This mess between the administration of California State Universities and the faculty union is no different than a messy divorce with children involved.
Whenever there is a divorce involving children, who suffers the most? The children.
This whole ordeal with the impending one-day strike of Cal State Dominguez Hills and Cal State East Bay over the administration’s alleged reneging on promised pay raises is sad.
The first priority of faculty and administration should be the students.
How will a strike of any capacity benefit students?
We don’t need a crystal ball to see what can possibly happen next. This one-day strike may turn into a week, then a month, then, who knows how long this thing can stretch out?
As children, we at some point have heard the rules of engagement for handling most issues; rules such as sharing and treating others as you would like to be treated.
What happened to these rules? Is it really worth risking seeing students suffer for the sake of being right?
There is a saying, which says, “The student becomes the teacher.”
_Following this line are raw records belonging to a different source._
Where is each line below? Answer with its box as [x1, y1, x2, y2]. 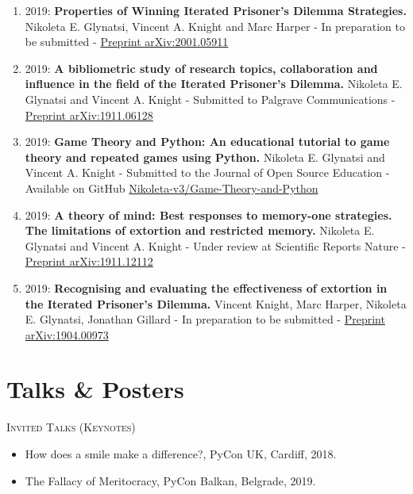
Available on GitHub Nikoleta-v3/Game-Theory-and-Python [25, 179, 318, 196]
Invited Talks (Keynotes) [6, 419, 136, 435]
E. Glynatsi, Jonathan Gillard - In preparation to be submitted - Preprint [25, 311, 385, 327]
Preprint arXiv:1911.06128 [25, 106, 153, 123]
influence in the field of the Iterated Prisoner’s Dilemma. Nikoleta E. [25, 75, 403, 92]
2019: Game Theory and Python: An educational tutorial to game [25, 133, 390, 150]
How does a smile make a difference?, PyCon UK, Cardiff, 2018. [25, 446, 337, 461]
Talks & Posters [6, 373, 184, 405]
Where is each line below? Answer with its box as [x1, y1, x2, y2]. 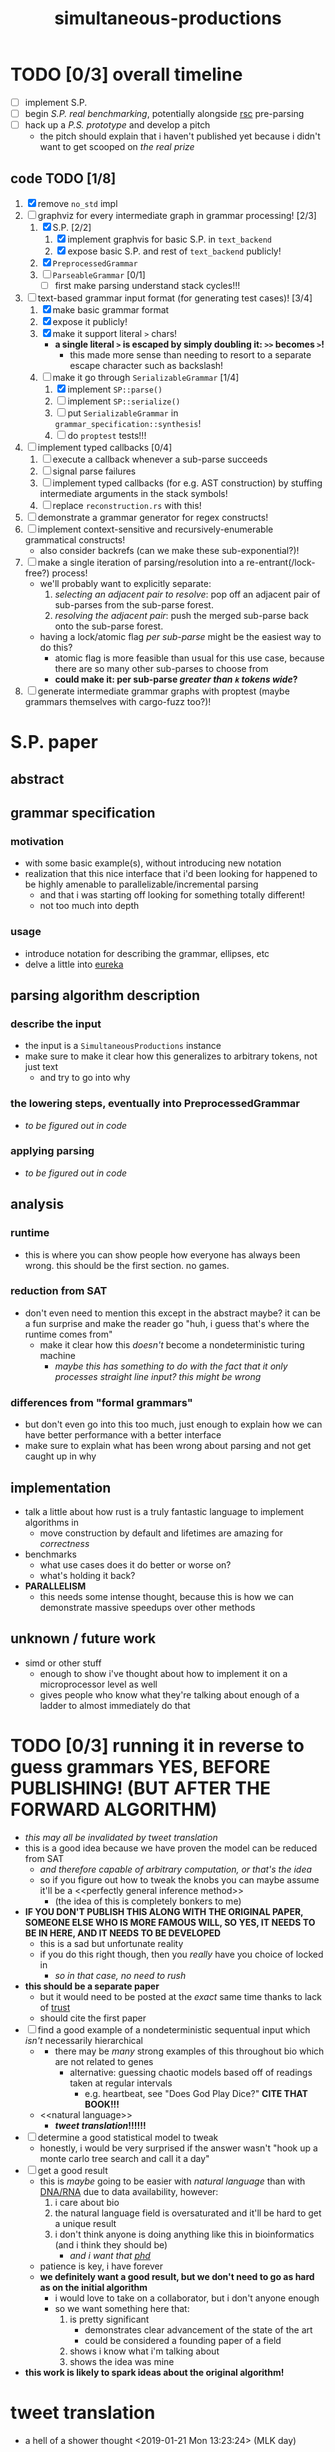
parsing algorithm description [10, 987, 201, 1004]
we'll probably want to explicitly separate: [39, 578, 212, 589]
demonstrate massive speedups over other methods [39, 1601, 256, 1613]
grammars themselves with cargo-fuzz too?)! [24, 696, 212, 707]
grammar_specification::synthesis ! [54, 418, 202, 429]
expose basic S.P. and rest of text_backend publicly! [67, 245, 282, 257]
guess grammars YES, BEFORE [10, 1755, 271, 1778]
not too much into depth [39, 900, 140, 912]
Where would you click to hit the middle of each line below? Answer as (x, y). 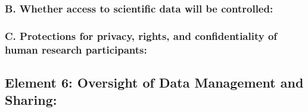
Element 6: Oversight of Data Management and (154, 82)
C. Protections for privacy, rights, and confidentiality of (141, 35)
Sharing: (31, 100)
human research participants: (76, 49)
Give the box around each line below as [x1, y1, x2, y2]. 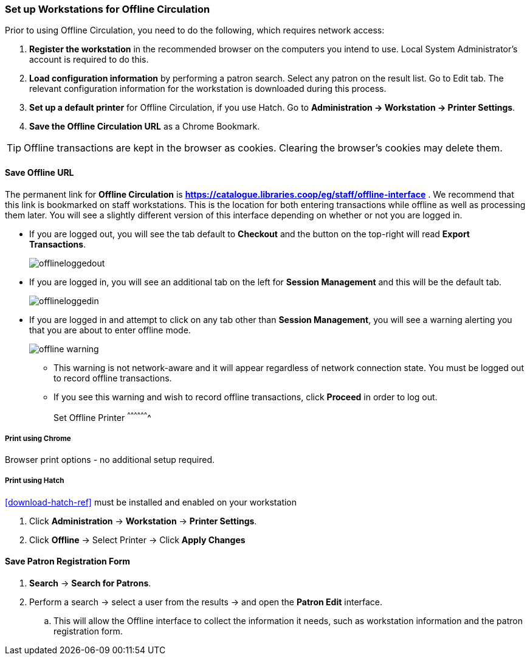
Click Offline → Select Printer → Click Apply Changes [29, 534, 246, 545]
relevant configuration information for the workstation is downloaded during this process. [29, 83, 387, 94]
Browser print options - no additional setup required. [5, 454, 215, 465]
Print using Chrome [5, 434, 71, 443]
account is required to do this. [29, 54, 149, 65]
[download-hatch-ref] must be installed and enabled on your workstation [5, 496, 297, 507]
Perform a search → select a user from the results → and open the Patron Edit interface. [29, 597, 383, 608]
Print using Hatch [5, 476, 64, 485]
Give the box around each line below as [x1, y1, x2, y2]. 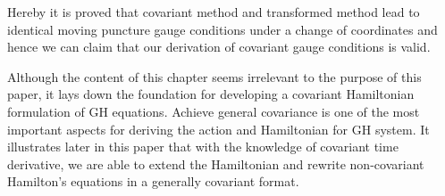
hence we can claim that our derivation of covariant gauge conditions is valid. [7, 37, 431, 56]
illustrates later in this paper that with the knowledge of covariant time [7, 137, 399, 156]
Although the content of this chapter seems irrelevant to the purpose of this [7, 67, 422, 86]
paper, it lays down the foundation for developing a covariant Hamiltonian [7, 85, 415, 103]
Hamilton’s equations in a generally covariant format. [7, 172, 299, 191]
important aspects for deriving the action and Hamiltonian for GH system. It [7, 119, 430, 138]
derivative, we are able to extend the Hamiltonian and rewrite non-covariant [7, 154, 424, 173]
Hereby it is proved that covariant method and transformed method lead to [7, 3, 420, 20]
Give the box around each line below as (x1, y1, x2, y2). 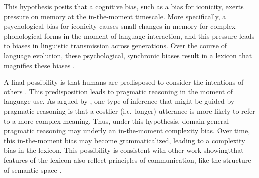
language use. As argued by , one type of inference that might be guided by (4, 96, 235, 106)
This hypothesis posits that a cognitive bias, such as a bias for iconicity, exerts (4, 1, 244, 11)
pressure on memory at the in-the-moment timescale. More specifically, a (4, 11, 226, 21)
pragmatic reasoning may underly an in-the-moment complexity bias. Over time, (4, 125, 250, 136)
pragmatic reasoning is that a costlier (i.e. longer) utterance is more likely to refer (4, 105, 255, 116)
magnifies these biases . (4, 60, 75, 70)
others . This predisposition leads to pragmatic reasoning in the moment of (4, 86, 233, 96)
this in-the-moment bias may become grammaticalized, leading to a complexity (4, 135, 245, 145)
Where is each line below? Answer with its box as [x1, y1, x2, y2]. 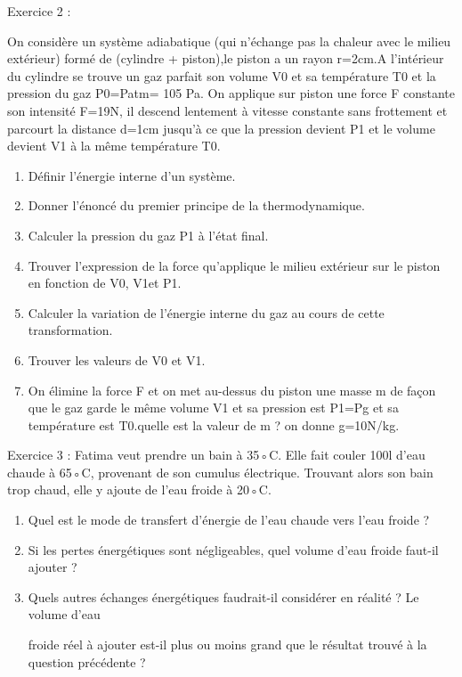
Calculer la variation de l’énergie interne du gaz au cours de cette [28, 303, 385, 322]
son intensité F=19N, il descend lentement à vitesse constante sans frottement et [7, 101, 448, 119]
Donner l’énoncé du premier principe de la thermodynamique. [28, 196, 365, 215]
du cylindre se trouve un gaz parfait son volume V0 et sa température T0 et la [7, 66, 436, 85]
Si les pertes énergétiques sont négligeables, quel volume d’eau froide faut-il [28, 540, 439, 559]
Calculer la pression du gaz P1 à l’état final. [28, 225, 269, 244]
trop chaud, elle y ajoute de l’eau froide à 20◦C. [7, 480, 272, 499]
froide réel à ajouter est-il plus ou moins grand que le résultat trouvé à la [28, 635, 427, 654]
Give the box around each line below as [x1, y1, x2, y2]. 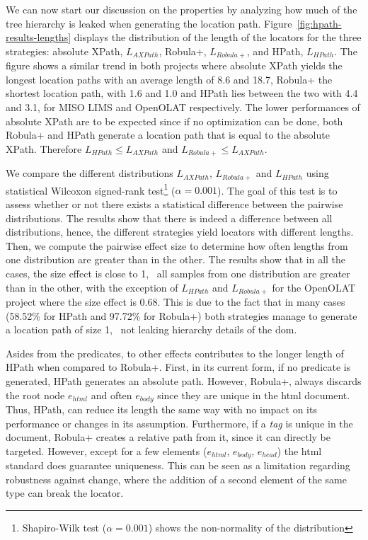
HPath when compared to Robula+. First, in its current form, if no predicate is [6, 360, 351, 374]
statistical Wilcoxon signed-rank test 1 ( [6, 180, 176, 197]
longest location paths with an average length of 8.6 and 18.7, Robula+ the [6, 71, 333, 86]
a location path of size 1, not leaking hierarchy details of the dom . [6, 322, 297, 337]
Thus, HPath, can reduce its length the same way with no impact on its [6, 401, 317, 416]
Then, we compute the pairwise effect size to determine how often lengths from [6, 238, 348, 253]
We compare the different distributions [6, 166, 173, 180]
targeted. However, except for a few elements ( [6, 443, 207, 458]
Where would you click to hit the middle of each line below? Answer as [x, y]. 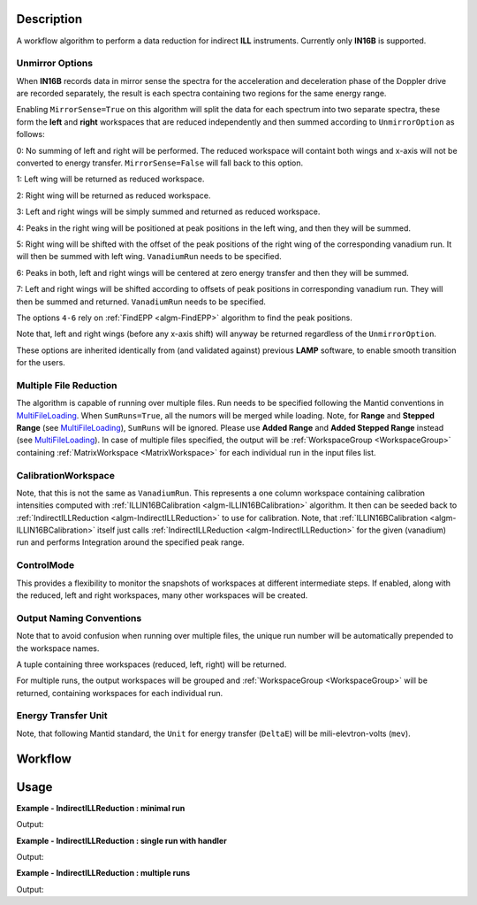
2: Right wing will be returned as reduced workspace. [114, 196]
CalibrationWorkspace [65, 475]
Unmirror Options [54, 64]
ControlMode [45, 565]
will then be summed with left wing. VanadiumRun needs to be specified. [149, 257]
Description [49, 19]
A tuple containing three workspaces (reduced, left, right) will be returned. [151, 664]
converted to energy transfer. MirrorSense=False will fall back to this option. [160, 163]
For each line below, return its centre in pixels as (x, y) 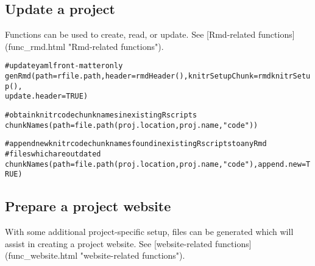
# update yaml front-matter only (64, 66)
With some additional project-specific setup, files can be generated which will (149, 232)
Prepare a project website (88, 206)
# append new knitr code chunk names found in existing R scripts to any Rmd (136, 144)
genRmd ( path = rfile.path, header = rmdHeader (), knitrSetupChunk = (132, 76)
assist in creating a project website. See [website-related (109, 243)
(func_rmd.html (35, 46)
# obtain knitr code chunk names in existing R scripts (101, 115)
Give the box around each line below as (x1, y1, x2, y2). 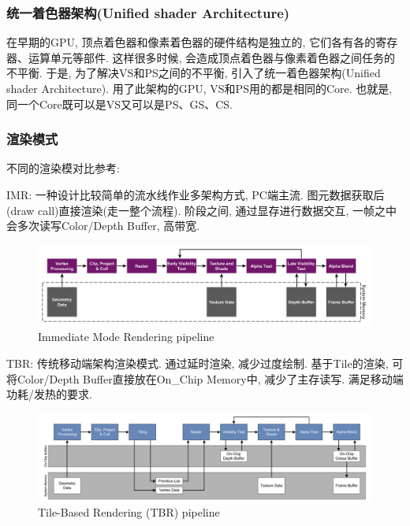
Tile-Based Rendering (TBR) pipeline (38, 504, 220, 520)
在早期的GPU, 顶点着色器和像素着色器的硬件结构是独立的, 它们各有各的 (6, 34, 376, 50)
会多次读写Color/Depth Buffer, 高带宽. (6, 217, 200, 234)
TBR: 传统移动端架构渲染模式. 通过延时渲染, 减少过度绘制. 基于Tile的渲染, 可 (6, 355, 404, 372)
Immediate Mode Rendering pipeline (38, 328, 214, 345)
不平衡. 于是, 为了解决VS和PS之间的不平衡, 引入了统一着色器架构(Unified (6, 65, 381, 81)
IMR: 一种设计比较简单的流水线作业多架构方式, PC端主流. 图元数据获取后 (6, 187, 385, 202)
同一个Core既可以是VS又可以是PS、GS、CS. (6, 95, 233, 112)
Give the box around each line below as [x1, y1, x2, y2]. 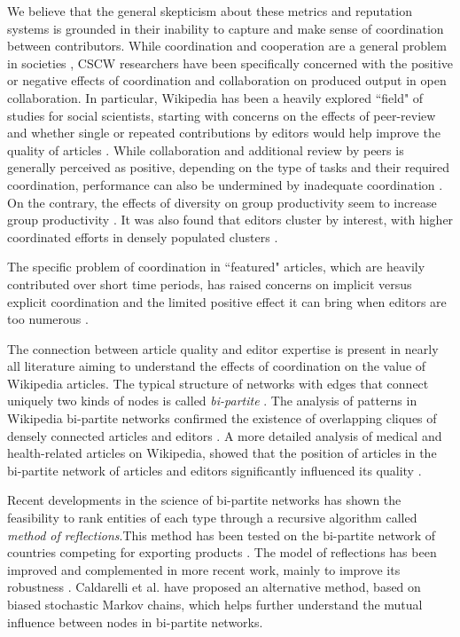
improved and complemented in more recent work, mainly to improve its [7, 560, 401, 578]
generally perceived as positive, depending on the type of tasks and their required [7, 158, 450, 177]
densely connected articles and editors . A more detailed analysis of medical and [7, 426, 442, 444]
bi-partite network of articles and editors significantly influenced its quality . [7, 460, 422, 479]
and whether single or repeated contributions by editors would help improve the [7, 123, 441, 142]
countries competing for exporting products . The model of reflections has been [7, 543, 437, 562]
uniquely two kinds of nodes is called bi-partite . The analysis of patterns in [7, 391, 417, 410]
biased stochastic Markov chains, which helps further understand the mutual [7, 595, 423, 613]
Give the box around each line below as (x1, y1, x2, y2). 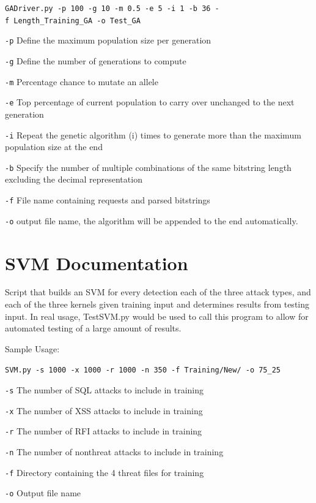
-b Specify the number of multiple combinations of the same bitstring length (5, 161, 292, 173)
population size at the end (5, 140, 103, 153)
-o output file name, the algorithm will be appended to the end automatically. (5, 214, 298, 227)
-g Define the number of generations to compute (5, 54, 186, 67)
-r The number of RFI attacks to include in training (5, 425, 202, 437)
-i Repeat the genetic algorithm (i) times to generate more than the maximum (5, 128, 301, 141)
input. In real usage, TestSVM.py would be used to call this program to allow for (5, 309, 309, 322)
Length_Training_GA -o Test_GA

Maybe if the administration and faculty switch sides with the students, they will be reminded of why they got into education. This needs to be applied to this whole pathetic situation because apparently, priorities were forgotten long ago.
Like any argument, both sides probably think that they are right, and both probably have strong arguments in defense of their perspective, but what about the argument of the people that matter the most.
Students will suffer, all the way from the community college level to the four-year level.
Current students did not pay to go to school to major in bickering and fighting.
Future four-year students, like Cerritos College students, don’t want to attend a specific school to be pushed aside and forced to be subjected to infighting.
There is a word called compromise. Both sides need to give it a shot. They need to sit down together and spend a few moments away from attempting to prove their point and think about why they got into education; the students. They need to think about the people who they assist in succeeding; the students, and they need to think about who will be the ones to lose out; the students.